If I (ever) get the build system and tests of python itself to work, I'll try and see if I can implement a nicer solution - at least for pickle.py.
[1] https://github.com/valhallasw/py2/blob/master/bytestrpickle.py
|
msg153707 - (view) |
Author: Antoine Pitrou (pitrou) * |
Date: 2012-02-19 15:53 |
> If I (ever) get the build system and tests of python itself to work,
If you have any problems with that, don't hesitate to ask on python-dev
(or see http://mail.python.org/mailman/listinfo/core-mentorship )
|
msg153718 - (view) |
Author: Merlijn van Deen (valhallasw) * |
Date: 2012-02-19 19:08 |
OK, this is the pickle.py patch. A new parameter 'bytestr' has been added to both _Pickler and _Unpickler to toggle the pickle.string<=>bytes behaviour:
_Pickler:
IF protocol <= 2 AND bytestr=True
THEN bytes are stored as STRING/SHORT_BINSTRING/BINSTRING
ELSE (the old behaviour; obj for protocol <=2, else BINARY)
_Unpickler:
IF bytestr=True
THEN STRING/SHORT_BINSTRING/BINSTRING are read as bytes
ELSE they are read as str (old behaviour)

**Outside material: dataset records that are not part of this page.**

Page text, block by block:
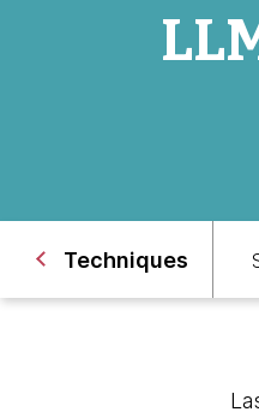
Techniques
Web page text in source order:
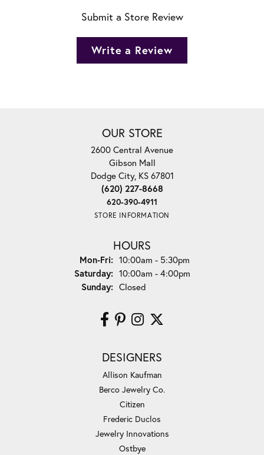
Submit a Store Review
Write a Review
OUR STORE
2600 Central Avenue
Gibson Mall
Dodge City, KS 67801
(620) 227-8668
620-390-4911
STORE INFORMATION
HOURS
Mon-Fri:Monday - Friday:
10:00am - 5:30pm
Saturday: 10:00am - 4:00pm
Sunday: Closed
DESIGNERS
Allison Kaufman
Berco Jewelry Co.
Citizen
Frederic Duclos
Jewelry Innovations
Ostbye
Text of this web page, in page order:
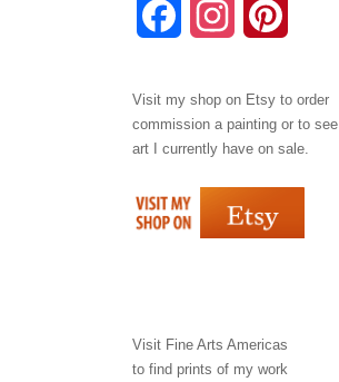
c
e
b
s
t
a
g
m
n
t
e
r
Visit my shop on Etsy to order
commission a painting or to see
art I currently have on sale.
Visit Fine Arts Americas
to find prints of my work
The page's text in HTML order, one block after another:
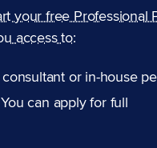
your free Professional
access to:
or in-house
can apply for full
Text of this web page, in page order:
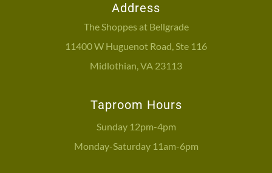
Address
The Shoppes at Bellgrade
11400 W Huguenot Road, Ste 116
Midlothian, VA 23113
Taproom Hours
Sunday 12pm-4pm
Monday-Saturday 11am-6pm
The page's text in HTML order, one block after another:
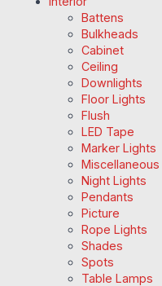
Battens
Bulkheads
Cabinet
Ceiling
Downlights
Floor Lights
Flush
LED Tape
Marker Lights
Miscellaneous
Night Lights
Pendants
Picture
Rope Lights
Shades
Spots
Table Lamps
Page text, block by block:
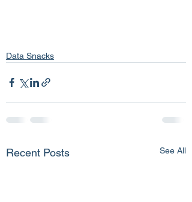
Data Snacks
Recent Posts See All
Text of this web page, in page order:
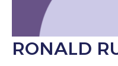
RONALD
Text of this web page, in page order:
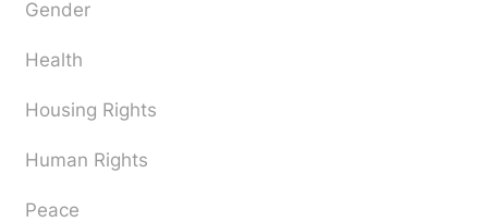
Gender
Health
Housing Rights
Human Rights
Peace
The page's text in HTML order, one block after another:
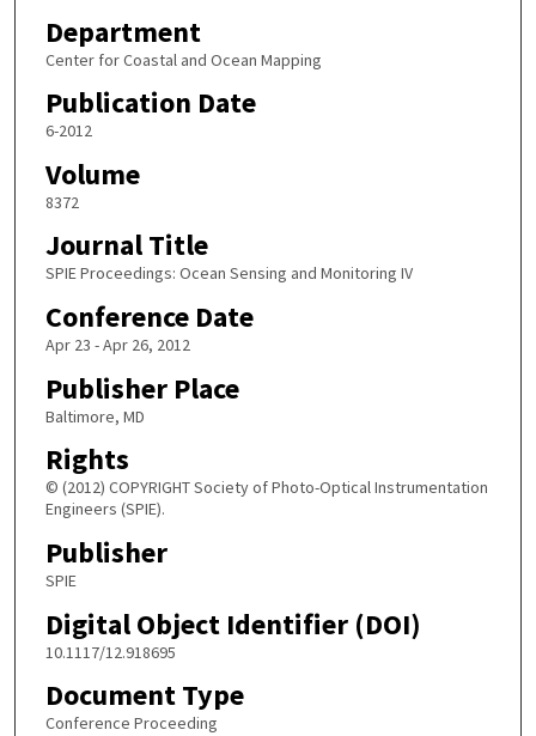
Department
Center for Coastal and Ocean Mapping
Publication Date
6-2012
Volume
8372
Journal Title
SPIE Proceedings: Ocean Sensing and Monitoring IV
Conference Date
Apr 23 - Apr 26, 2012
Publisher Place
Baltimore, MD
Rights
© (2012) COPYRIGHT Society of Photo-Optical Instrumentation
Engineers (SPIE).
Publisher
SPIE
Digital Object Identifier (DOI)
10.1117/12.918695
Document Type
Conference Proceeding
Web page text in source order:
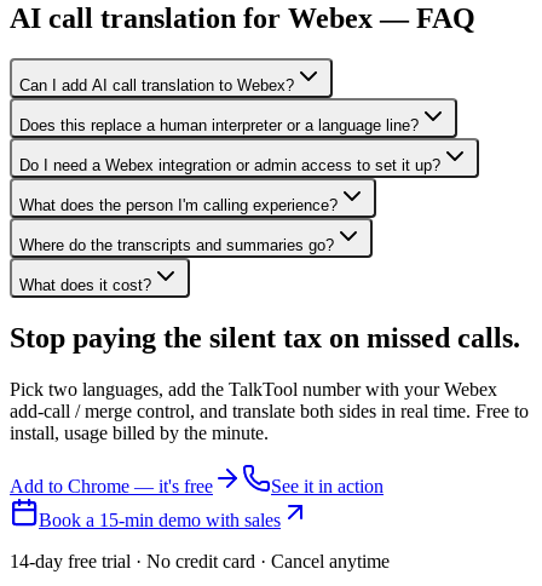
AI call translation for Webex — FAQ
Can I add AI call translation to Webex?
Does this replace a human interpreter or a language line?
Do I need a Webex integration or admin access to set it up?
What does the person I'm calling experience?
Where do the transcripts and summaries go?
What does it cost?
Stop paying the silent tax on missed calls.
Pick two languages, add the TalkTool number with your Webex
add-call / merge control, and translate both sides in real time. Free to
install, usage billed by the minute.
Add to Chrome — it's free
See it in action
Book a 15-min demo with sales
14-day free trial · No credit card · Cancel anytime
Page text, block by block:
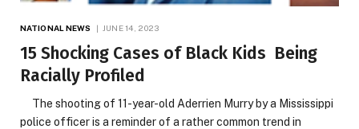
NATIONAL NEWS JUNE 14, 2023
15 Shocking Cases of Black Kids Being
Racially Profiled
The shooting of 11-year-old Aderrien Murry by a Mississippi
police officer is a reminder of a rather common trend in
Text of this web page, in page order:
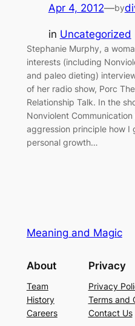
Apr 4, 2012—by
in Uncategorized
Stephanie Murphy, a
interests (including
and paleo dieting)
of her radio show, Porc
Relationship Talk. In the
Nonviolent
aggression principle how I
personal growth…
Meaning and Magic
About
Team
History
Careers
Privacy
Privacy
Terms and
Contact Us
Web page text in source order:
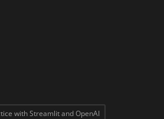
with Streamlit and OpenAI
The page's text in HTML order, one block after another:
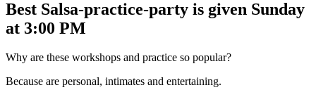
Best Salsa-practice-party is given Sunday
at 3:00 PM
Why are these workshops and practice so popular?
Because are personal, intimates and entertaining.
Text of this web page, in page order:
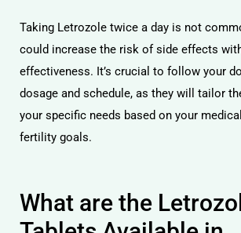
Taking Letrozole twice a day is not
could increase the risk of side effects
effectiveness. It’s crucial to follow your
dosage and schedule, as they will tailor
your specific needs based on your
fertility goals.
What are the
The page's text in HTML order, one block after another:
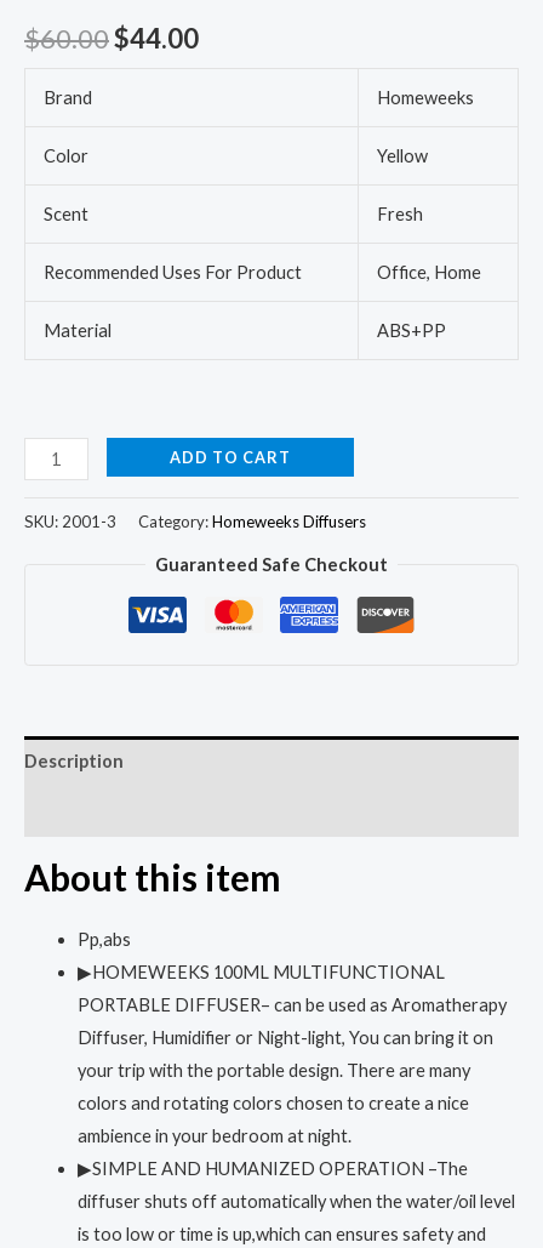
$60.00$44.00
Brand Homeweeks
Color Yellow
Scent Fresh
Recommended Uses For Product Office, Home
Material ABS+PP
ADD TO CART
SKU: 2001-3 Category:Homeweeks Diffusers
Guaranteed Safe Checkout
Description
About this item
Pp,abs
▶HOMEWEEKS 100ML MULTIFUNCTIONAL
PORTABLE DIFFUSER– can be used as Aromatherapy
Diffuser, Humidifier or Night-light, You can bring it on
your trip with the portable design. There are many
colors and rotating colors chosen to create a nice
ambience in your bedroom at night.
▶SIMPLE AND HUMANIZED OPERATION –The
diffuser shuts off automatically when the water/oil level
is too low or time is up,which can ensures safety and
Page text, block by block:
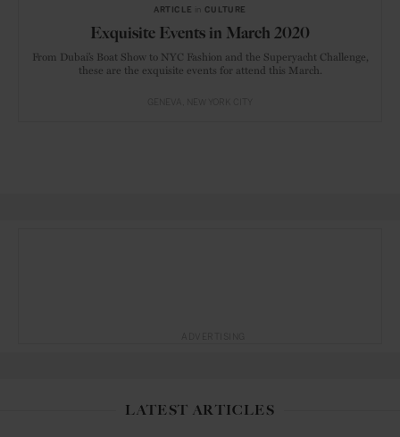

I also extracted the decoding stuff from the three string reading functions to a single one.
|
msg153719 - (view) |
Author: Merlijn van Deen (valhallasw) * |
Date: 2012-02-19 19:10 |
P.S. (sorry for forgetting this in the original post ;-))
Both
./python -m test -G -v test_pickle
and
./python test_bytestrpickle.py
pass, but I have not run the entire test suite, as that takes ~90 minutes on my laptop....
The test script should of course be merged with test_pickle.py at some time....
|
msg154282 - (view) |
Author: Merlijn van Deen (valhallasw) * |
Date: 2012-02-25 19:36 |
Ok, this is my first attempt at the Pickler part of the C implementation. I'll have to adapt the python implementation to match this one.
All BytestrPicklerTests in test_bytestrpickle.py pass, and ./python -m test -G -v test_pickle passes.
Comments on style etc. are very welcome.
|
msg154662 - (view) |
Author: Merlijn van Deen (valhallasw) * |
Date: 2012-02-29 20:42 |
Added tests in Lib/test format.
After applying pickle.py.patch and BytestrPickler_c.diff,
./python -m test -v -m PyPicklerBytestrTests test_pickle
returns 12 tests, no errors, while
./python -m test -v -m CPicklerBytestrTests test_pickle
only passes
test_dump_bytes_protocol_0 (test.test_pickle.CPicklerBytestrTests) ... ok
test_dump_bytes_protocol_1 (test.test_pickle.CPicklerBytestrTests) ... ok
test_dump_bytes_protocol_2 (test.test_pickle.CPicklerBytestrTests) ... ok
test_dump_bytes_protocol_3 (test.test_pickle.CPicklerBytestrTests) ... ok
and has 8 errors (as expected).
|
msg154795 - (view) |
Author: Merlijn van Deen (valhallasw) * |
Date: 2012-03-02 20:35 |
And a complete patch that implements the tests, the python implementation and the C implementation. I'm not completely happy with the code duplication in read_string/read_binstring/read_short_binstring C implementation, so that might be an improvement (however, there is already a lot of code duplication there at the moment).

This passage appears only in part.